> [WHAT YOU SHOULD DO]: Filter the entries for the word "rear". Copy each line that has it.

> [PROVIDED DATA]:
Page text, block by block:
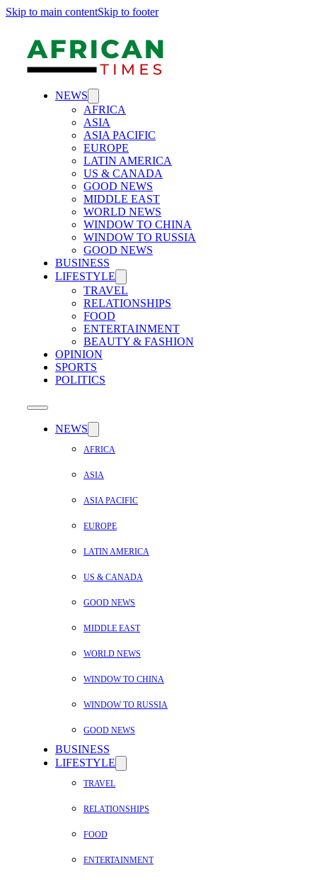
Skip to main contentSkip to footer
NEWS
AFRICA
ASIA
ASIA PACIFIC
EUROPE
LATIN AMERICA
US & CANADA
GOOD NEWS
MIDDLE EAST
WORLD NEWS
WINDOW TO CHINA
WINDOW TO RUSSIA
GOOD NEWS
BUSINESS
LIFESTYLE
TRAVEL
RELATIONSHIPS
FOOD
ENTERTAINMENT
BEAUTY & FASHION
OPINION
SPORTS
POLITICS
NEWS
AFRICA
ASIA
ASIA PACIFIC
EUROPE
LATIN AMERICA
US & CANADA
GOOD NEWS
MIDDLE EAST
WORLD NEWS
WINDOW TO CHINA
WINDOW TO RUSSIA
GOOD NEWS
BUSINESS
LIFESTYLE
TRAVEL
RELATIONSHIPS
FOOD
ENTERTAINMENT
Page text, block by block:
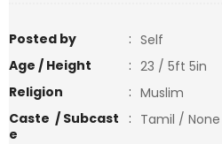
Posted by : Self
Age / Height
: 23 / 5ft 5in
Religion
: Muslim
Caste / Subcast
e
: Tamil / None
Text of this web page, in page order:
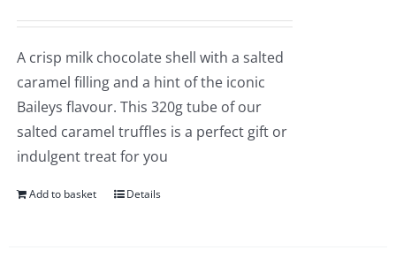
A crisp milk chocolate shell with a salted
caramel filling and a hint of the iconic
Baileys flavour. This 320g tube of our
salted caramel truffles is a perfect gift or
indulgent treat for you
Add to basket Details
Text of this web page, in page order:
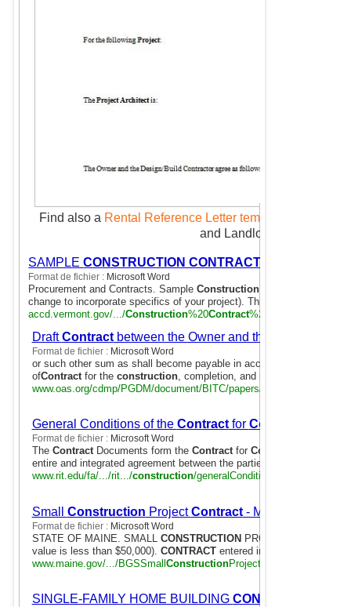
Find also a Rental Reference Letter template
and Landlords.
SAMPLECONSTRUCTION CONTRACT
Format de fichier : Microsoft Word
Procurement and Contracts. SampleConstruction Contract
change to incorporate specifics of your project). This agreement is ...
accd.vermont.gov/.../Construction%20Contract%20revised.doc
DraftContractbetween the Owner and the Builder
Format de fichier : Microsoft Word
or such other sum as shall become payable in accordance with the
ofContractfor the construction, completion, and maintenance of the
www.oas.org/cdmp/PGDM/document/BITC/papers/
General Conditions of the Contractfor Construction
Format de fichier : Microsoft Word
The ContractDocuments form the Contractfor Construction
entire and integrated agreement between the parties hereto and ...
www.rit.edu/fa/.../rit.../construction/generalConditions131608.doc
Small Construction ProjectContract- Maine
Format de fichier : Microsoft Word
STATE OF MAINE. SMALL CONSTRUCTIONPROJECT
value is less than $50,000). CONTRACTentered into the day of
www.maine.gov/.../BGSSmallConstructionProject
SINGLE-FAMILY HOME BUILDING CONTRACT
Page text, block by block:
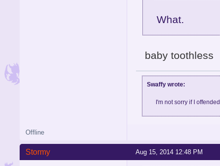
What.
baby toothless
Swaffy wrote:
I'm not sorry if I
Offline
Aug 15, 2014 12:48 PM
Stormy
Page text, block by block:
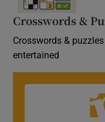
Crosswords &
Crosswords &
entertained
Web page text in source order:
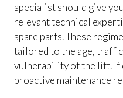
specialist should give
relevant technical
spare parts. These
tailored to the age,
vulnerability of the lift. If
proactive maintenance
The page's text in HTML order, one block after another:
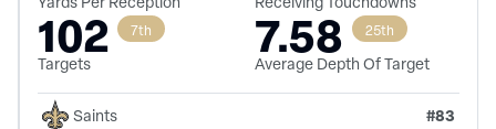
102 7th
Targets 7.58 25th
Average Depth Of Target
Saints #83
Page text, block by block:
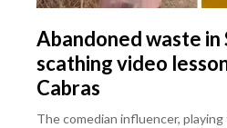
Abandoned waste in
scathing video
Cabras
The comedian influencer,
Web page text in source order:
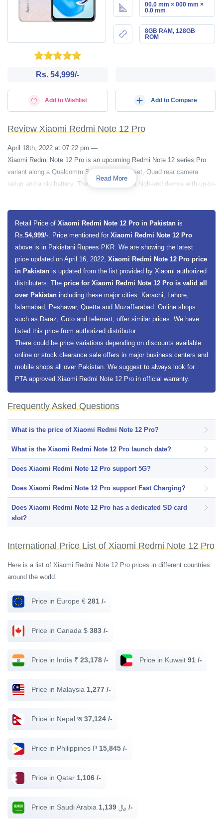
00.0 mm × 000 mm ×
0.0 mm
8GB RAM, 128GB
ROM
Rs. 54,999/-
Add to Wishlist Add to Compare
Review Xiaomi Redmi Note 12 Pro
April 18th, 2022 at 07:22 pm —
Xiaomi Redmi Note 12 Pro is an upcoming Redmi Note 12 series Pro
variant along a Qualcomm Snapdragon chipset, Quad rear camera
setup and a big battery. The smartphone is a high-end device with up-to-
Octa-core Processor and a Qualcomm Adreno 642L GPU for amazing
execution of graphics. The smartphone base model has 8 gigabytes of
RAM and 128 gigabytes of built-in storage capacity. The smartphone
also offers a dedicated slot for the microSDXC card, from which a user
can extend the smartphone’s external memory up to 512GB.
Xiaomi Redmi Note 12 Pro has a 6.43 inches display screen size along
with well known an AMOLED display screen. The handset will present a
full HD Plus resolution of 1080 x 2400 pixels to its users along with 409
PPI Pixels density. The smartphone has Corning Gorilla Glass
protection. Xiaomi Redmi Note 12 has a quad rear camera setup and a
single camera on the front. The main wide sensor on the back is 108
megapixels along with an 8 megapixels ultra-wide sensor, 5 megapixels
macro sensor, and 2-megapixel depth sensor. On the front, the
smartphone has a single 32 megapixels selfie shooter for selfies.
Xiaomi Redmi Note 12 Pro has a side-mounted fingerprint scanner for
Google Android 12 operating system and on top, it has MIUI 13 user
interface. Xiaomi Redmi Note 12 Pro is fueled with a 5000 mAh
capacity Li-Po Non-removable battery along with 33W fast charging
Read More
Retail Price of Xiaomi Redmi Note 12 Pro in Pakistan is
Rs.54,999/-. Price mentioned for Xiaomi Redmi Note 12 Pro
above is in Pakistani Rupees PKR. We are showing the latest
price updated on April 16, 2022, Xiaomi Redmi Note 12 Pro price
in Pakistan is updated from the list provided by Xiaomi authorized
distributers. The price for Xiaomi Redmi Note 12 Pro is valid all
over Pakistan including these major cities: Karachi, Lahore,
Islamabad, Peshawar, Quetta and Muzaffarabad. Online shops
such as Daraz, Goto and telemart, offer similar prices. We have
listed this price from authorized distributor.
There could be price variations depending on discounts available
online or stock clearance sale offers in major business centers and
mobile shops all over Pakistan. We suggest to always look for
PTA approved Xiaomi Redmi Note 12 Pro in official warranty.
Frequently Asked Questions
What is the price of Xiaomi Redmi Note 12 Pro?
What is the Xiaomi Redmi Note 12 Pro launch date?
Does Xiaomi Redmi Note 12 Pro support 5G?
Does Xiaomi Redmi Note 12 Pro support Fast Charging?
Does Xiaomi Redmi Note 12 Pro has a dedicated SD card
slot?
International Price List of Xiaomi Redmi Note 12 Pro
Here is a list of Xiaomi Redmi Note 12 Pro prices in different countries
around the world.
Price in Europe € 281 /-
Price in Canada $ 383 /-
Price in India ₹ 23,178 /- Price in Kuwait 91 /-
Price in Malaysia 1,277 /-
Price in Nepal रू37,124 /-
Price in Philippines ₱ 15,845 /-
Price in Qatar 1,106 /-
Price in Saudi Arabia ﷼ 1,139 /-
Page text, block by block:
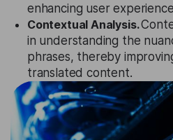
enhancing user
Contextual Analysis.
in understanding the
phrases, thereby
translated content.
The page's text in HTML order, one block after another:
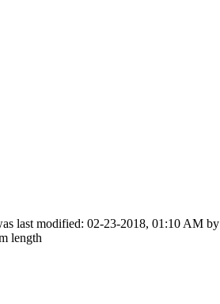
last modified: 02-23-2018, 01:10 AM by
length

> [RESULT OF THE TASK]:
variant along a Qualcomm Snapdragon chipset, Quad rear camera
protection. Xiaomi Redmi Note 12 has a quad rear camera setup and a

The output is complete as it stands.